> **ACTIVITY**:
Within the data below, copy each line where the string "apache" is found.

*** Opening of EXTRACTED ENTRIES ***

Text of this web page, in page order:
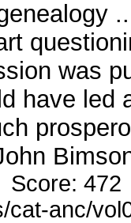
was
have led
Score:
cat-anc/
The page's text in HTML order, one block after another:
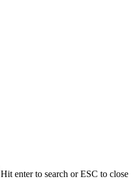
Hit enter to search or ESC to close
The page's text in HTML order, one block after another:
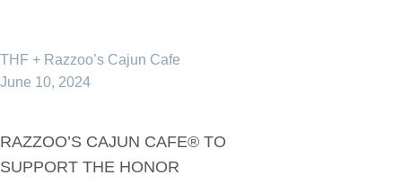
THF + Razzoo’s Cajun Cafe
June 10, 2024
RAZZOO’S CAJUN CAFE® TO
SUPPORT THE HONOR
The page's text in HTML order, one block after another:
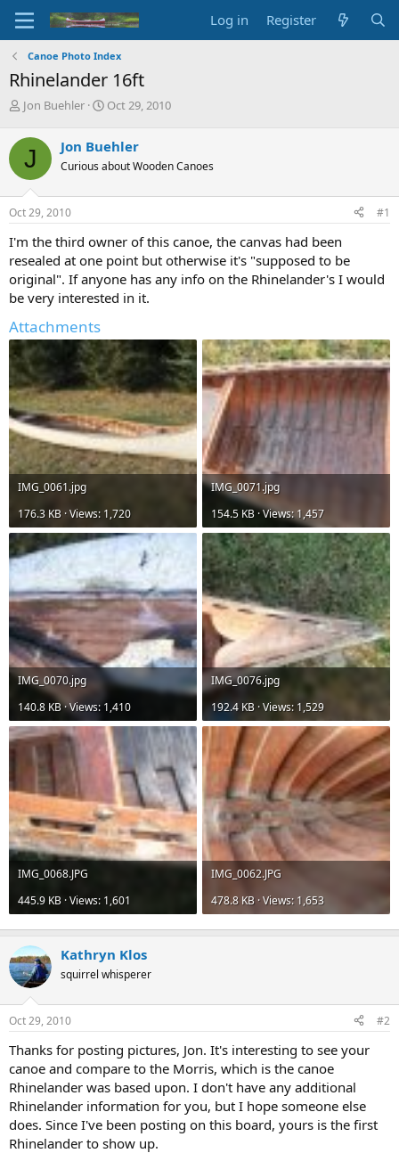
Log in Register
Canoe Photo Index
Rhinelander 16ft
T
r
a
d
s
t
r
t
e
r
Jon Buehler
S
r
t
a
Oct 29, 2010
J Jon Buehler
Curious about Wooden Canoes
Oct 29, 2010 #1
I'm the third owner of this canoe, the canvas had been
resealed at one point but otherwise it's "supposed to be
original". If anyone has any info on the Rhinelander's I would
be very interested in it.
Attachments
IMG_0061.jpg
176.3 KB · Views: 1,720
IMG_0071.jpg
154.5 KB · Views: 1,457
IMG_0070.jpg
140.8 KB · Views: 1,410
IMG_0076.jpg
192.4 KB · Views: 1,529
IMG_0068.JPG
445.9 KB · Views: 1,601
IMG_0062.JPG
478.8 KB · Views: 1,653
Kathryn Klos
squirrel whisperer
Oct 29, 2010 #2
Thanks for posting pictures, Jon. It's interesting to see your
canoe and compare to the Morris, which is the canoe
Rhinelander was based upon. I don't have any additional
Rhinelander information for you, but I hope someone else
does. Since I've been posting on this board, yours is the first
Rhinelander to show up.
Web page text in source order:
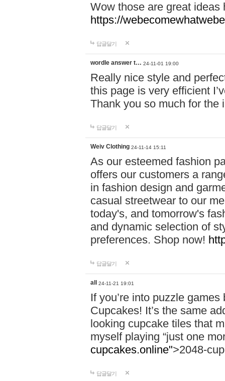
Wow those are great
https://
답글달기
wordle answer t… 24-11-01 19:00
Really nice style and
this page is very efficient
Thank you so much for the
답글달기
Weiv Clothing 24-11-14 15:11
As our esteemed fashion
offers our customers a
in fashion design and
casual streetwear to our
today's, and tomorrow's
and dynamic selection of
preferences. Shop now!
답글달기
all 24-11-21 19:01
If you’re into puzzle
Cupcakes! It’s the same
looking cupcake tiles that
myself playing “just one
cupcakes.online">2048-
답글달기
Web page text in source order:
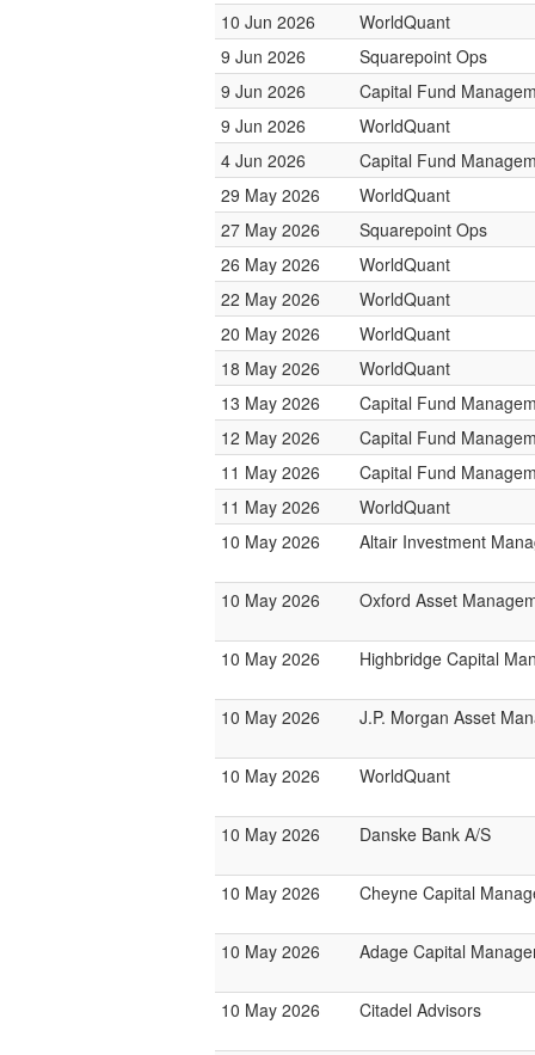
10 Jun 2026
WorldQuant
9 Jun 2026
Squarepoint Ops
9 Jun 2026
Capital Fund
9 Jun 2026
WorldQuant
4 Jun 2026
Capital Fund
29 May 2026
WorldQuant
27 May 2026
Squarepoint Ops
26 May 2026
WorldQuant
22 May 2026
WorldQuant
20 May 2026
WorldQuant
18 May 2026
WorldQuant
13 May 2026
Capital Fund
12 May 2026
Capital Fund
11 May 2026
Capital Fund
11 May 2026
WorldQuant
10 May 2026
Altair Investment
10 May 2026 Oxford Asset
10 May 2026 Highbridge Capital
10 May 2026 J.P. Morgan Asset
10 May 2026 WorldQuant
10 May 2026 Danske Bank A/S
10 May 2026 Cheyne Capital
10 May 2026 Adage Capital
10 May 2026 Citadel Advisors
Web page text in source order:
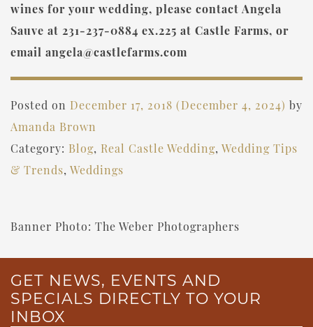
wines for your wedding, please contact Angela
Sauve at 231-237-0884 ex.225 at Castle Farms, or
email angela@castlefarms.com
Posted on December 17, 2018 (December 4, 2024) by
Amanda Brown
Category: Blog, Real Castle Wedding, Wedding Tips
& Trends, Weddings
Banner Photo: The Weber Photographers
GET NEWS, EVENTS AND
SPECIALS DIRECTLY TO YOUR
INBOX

*** Close of EXTRACTED ENTRIES ***
*** Opening of EXTRACTED ENTRIES ***

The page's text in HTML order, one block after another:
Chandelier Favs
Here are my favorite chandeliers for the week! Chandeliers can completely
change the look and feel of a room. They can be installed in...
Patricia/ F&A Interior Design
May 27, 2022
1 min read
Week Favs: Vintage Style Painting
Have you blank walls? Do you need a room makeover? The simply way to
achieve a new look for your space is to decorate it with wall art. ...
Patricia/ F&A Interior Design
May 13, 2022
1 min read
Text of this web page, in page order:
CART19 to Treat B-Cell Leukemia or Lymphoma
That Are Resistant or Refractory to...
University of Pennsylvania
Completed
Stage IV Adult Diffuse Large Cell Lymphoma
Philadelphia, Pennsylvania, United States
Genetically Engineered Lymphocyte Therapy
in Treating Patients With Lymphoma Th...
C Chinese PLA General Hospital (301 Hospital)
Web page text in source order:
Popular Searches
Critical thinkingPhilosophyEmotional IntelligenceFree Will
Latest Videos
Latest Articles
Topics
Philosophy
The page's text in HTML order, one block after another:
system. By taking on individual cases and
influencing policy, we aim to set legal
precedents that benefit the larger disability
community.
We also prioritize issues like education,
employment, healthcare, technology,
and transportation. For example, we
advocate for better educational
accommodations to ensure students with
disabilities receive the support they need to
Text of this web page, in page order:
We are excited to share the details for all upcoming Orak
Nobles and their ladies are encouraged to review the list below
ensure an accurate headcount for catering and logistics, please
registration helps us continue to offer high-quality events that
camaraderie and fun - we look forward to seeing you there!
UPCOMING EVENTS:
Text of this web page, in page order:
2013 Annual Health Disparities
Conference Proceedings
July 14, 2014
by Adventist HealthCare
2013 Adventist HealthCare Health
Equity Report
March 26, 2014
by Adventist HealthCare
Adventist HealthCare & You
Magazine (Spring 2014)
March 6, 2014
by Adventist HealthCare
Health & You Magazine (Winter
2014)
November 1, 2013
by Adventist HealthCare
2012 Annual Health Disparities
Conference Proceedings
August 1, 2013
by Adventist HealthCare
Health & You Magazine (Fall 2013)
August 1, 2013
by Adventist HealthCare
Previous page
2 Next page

*** Close of EXTRACTED ENTRIES ***
*** Opening of EXTRACTED ENTRIES ***

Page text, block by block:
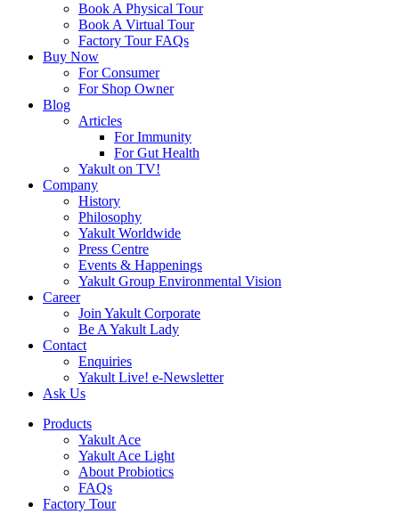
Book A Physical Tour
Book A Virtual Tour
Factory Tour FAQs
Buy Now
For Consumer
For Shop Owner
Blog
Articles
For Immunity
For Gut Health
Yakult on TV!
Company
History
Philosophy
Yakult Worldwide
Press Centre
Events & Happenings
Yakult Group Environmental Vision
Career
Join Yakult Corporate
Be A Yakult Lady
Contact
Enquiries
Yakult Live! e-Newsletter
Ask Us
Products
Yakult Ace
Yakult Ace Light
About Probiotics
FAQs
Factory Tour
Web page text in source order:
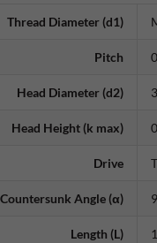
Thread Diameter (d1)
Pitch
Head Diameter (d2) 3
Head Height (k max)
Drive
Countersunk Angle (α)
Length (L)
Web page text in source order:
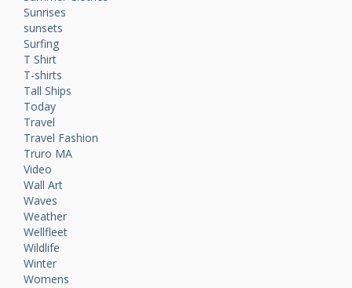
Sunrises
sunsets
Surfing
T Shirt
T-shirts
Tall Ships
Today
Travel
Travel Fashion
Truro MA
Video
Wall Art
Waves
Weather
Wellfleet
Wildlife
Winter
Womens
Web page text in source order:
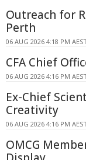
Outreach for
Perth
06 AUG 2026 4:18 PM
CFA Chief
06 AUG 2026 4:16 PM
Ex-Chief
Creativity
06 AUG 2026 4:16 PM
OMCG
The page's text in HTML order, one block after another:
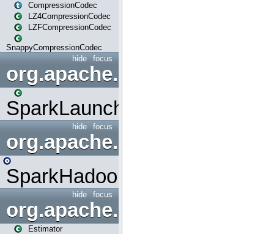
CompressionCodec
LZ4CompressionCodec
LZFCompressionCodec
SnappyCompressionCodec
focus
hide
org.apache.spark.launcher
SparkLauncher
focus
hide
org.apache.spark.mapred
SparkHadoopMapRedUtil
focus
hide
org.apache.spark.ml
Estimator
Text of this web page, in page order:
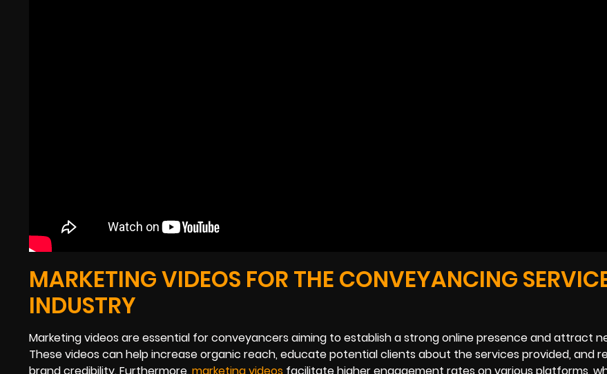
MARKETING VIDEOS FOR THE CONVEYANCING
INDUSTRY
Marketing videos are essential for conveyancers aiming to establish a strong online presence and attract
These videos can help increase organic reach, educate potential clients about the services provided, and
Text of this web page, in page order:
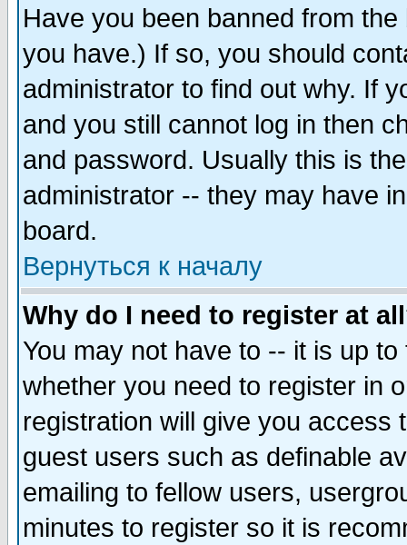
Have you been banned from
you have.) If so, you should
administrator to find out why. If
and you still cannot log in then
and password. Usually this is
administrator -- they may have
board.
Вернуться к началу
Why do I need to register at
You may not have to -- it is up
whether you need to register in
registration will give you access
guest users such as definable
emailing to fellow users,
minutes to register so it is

*** Close of EXTRACTED ENTRIES ***

> **EXPECTED OUTPUT**:
org.apache.spark.launcher
org.apache.spark.mapred
org.apache.spark.ml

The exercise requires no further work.